Work instruction: Among the entries below, only the lines from the one with "doctors exceeded the stipulated 80-hour work" through the one with "Frames of NLP" are to be retyped, exactly and without pictures.

────────────────────────────────────────

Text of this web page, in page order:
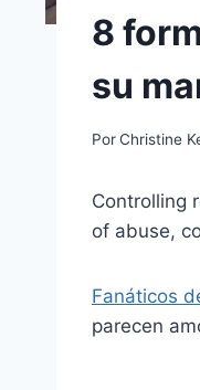
8
su
PorChristine
Controlling
of abuse,
Fanáticos
parecen
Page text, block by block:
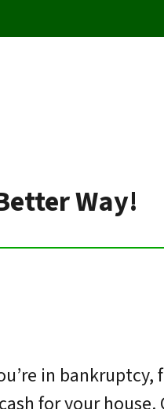
Way!
in bankruptcy,
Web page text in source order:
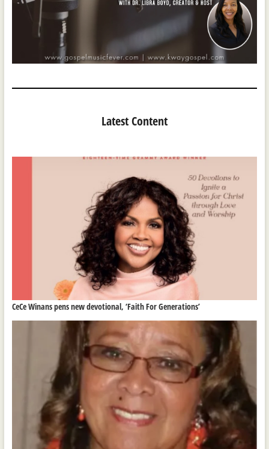
Latest Content
CeCe Winans pens new devotional, ‘Faith For Generations’
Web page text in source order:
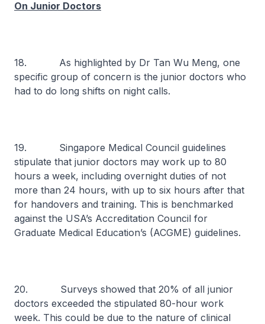
On Junior Doctors
18. As highlighted by Dr Tan Wu Meng, one
specific group of concern is the junior doctors who
had to do long shifts on night calls.
19. Singapore Medical Council guidelines
stipulate that junior doctors may work up to 80
hours a week, including overnight duties of not
more than 24 hours, with up to six hours after that
for handovers and training. This is benchmarked
against the USA’s Accreditation Council for
Graduate Medical Education’s (ACGME) guidelines.
20. Surveys showed that 20% of all junior
doctors exceeded the stipulated 80-hour work
week. This could be due to the nature of clinical
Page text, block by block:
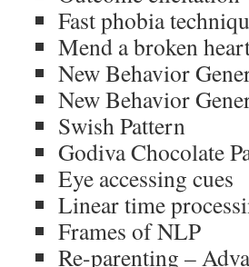
Fast phobia
Mend a broken
New Behavior
New Behavior
Swish Pattern
Godiva Chocolate
Eye accessing cues
Linear time
Frames of NLP
Re-parenting –
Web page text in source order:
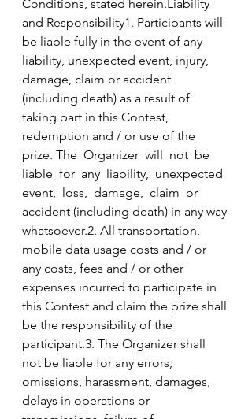
Conditions, stated herein.Liability
and Responsibility1. Participants will
be liable fully in the event of any
liability, unexpected event, injury,
damage, claim or accident
(including death) as a result of
taking part in this Contest,
redemption and / or use of the
prize. The  Organizer  will  not  be
liable  for  any  liability,  unexpected
event,  loss,  damage,  claim  or
accident (including death) in any way
whatsoever.2. All transportation,
mobile data usage costs and / or
any costs, fees and / or other
expenses incurred to participate in
this Contest and claim the prize shall
be the responsibility of the
participant.3. The Organizer shall
not be liable for any errors,
omissions, harassment, damages,
delays in operations or
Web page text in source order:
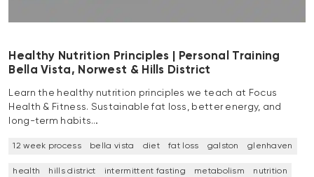
Healthy Nutrition Principles | Personal Training
Bella Vista, Norwest & Hills District
Learn the healthy nutrition principles we teach at Focus
Health & Fitness. Sustainable fat loss, better energy, and
long-term habits…
12 week process bella vista diet fat loss galston glenhaven
health hills district intermittent fasting metabolism nutrition
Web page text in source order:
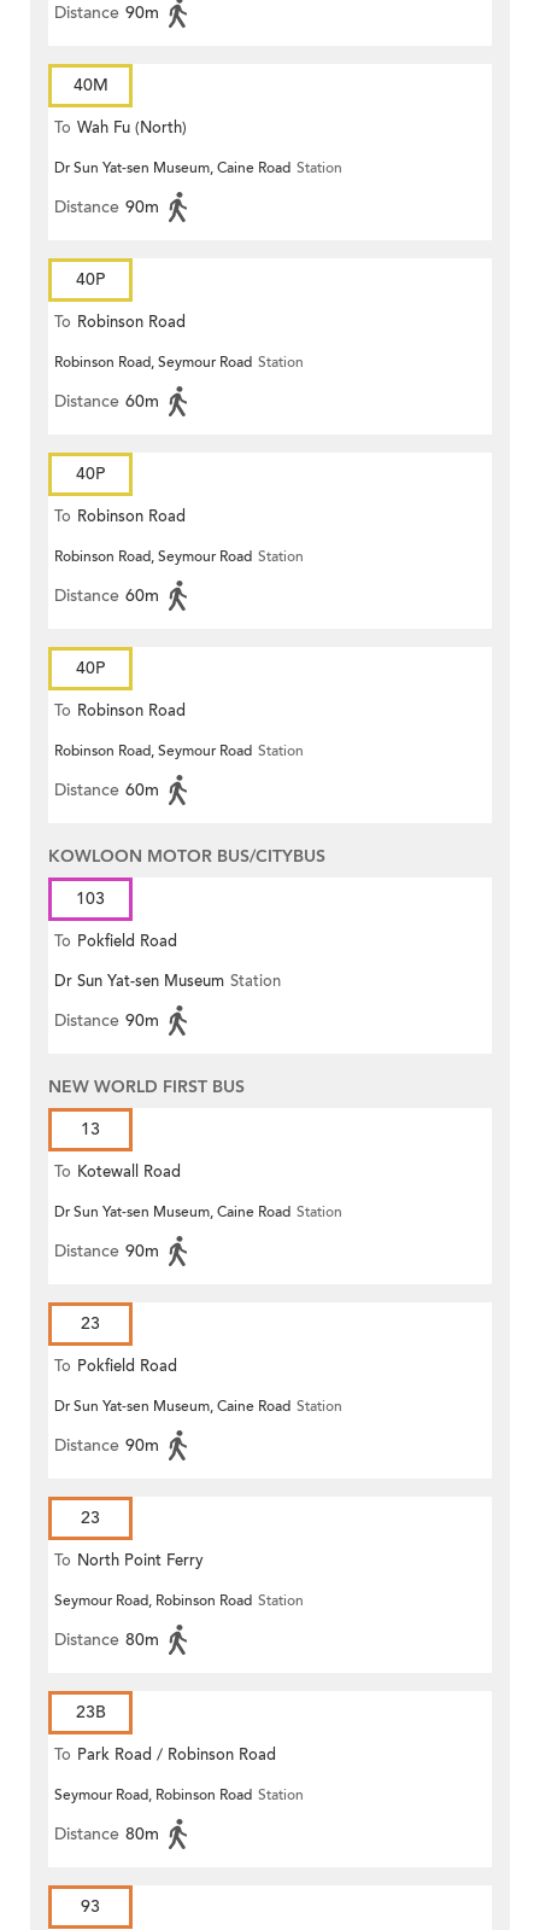
Distance 90m
40M
To Wah Fu (North)
Dr Sun Yat-sen Museum, Caine Road Station
Distance 90m
40P
To Robinson Road
Robinson Road, Seymour Road Station
Distance 60m
40P
To Robinson Road
Robinson Road, Seymour Road Station
Distance 60m
40P
To Robinson Road
Robinson Road, Seymour Road Station
Distance 60m
KOWLOON MOTOR BUS/CITYBUS
103
To Pokfield Road
Dr Sun Yat-sen Museum Station
Distance 90m
NEW WORLD FIRST BUS
13
To Kotewall Road
Dr Sun Yat-sen Museum, Caine Road Station
Distance 90m
23
To Pokfield Road
Dr Sun Yat-sen Museum, Caine Road Station
Distance 90m
23
To North Point Ferry
Seymour Road, Robinson Road Station
Distance 80m
23B
To Park Road / Robinson Road
Seymour Road, Robinson Road Station
Distance 80m
93
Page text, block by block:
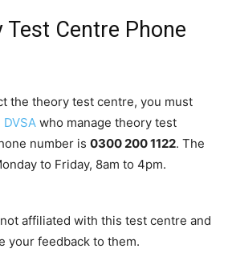
Test Centre Phone
the theory test centre, you must
DVSA who manage theory test
number is 0300 200 1122. The
to Friday, 8am to 4pm.
affiliated with this test centre and
your feedback to them.
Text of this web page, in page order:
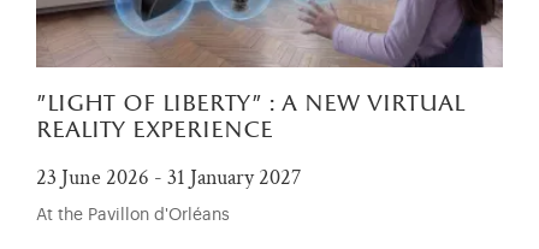
"light of liberty" : a new virtual
reality experience
23 June 2026 - 31 January 2027
At the Pavillon d'Orléans
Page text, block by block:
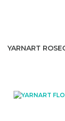
YARNART
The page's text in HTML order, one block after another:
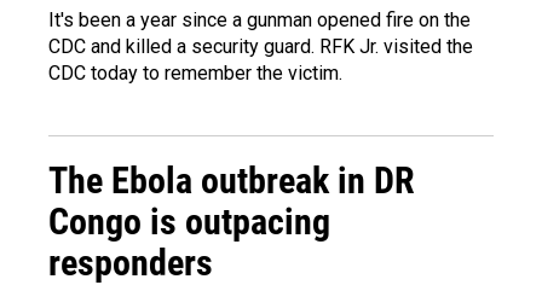
It's been a year since a gunman opened fire on the
CDC and killed a security guard. RFK Jr. visited the
CDC today to remember the victim.
The Ebola outbreak in DR
Congo is outpacing
responders

────────────────────────────────────────

Result for this task:
doctors exceeded the stipulated 80-hour work
week. This could be due to the nature of clinical
Page text, block by block:
Fast phobia
Mend a broken
New Behavior
New Behavior
Swish Pattern
Godiva Chocolate
Eye accessing cues
Linear time
Frames of NLP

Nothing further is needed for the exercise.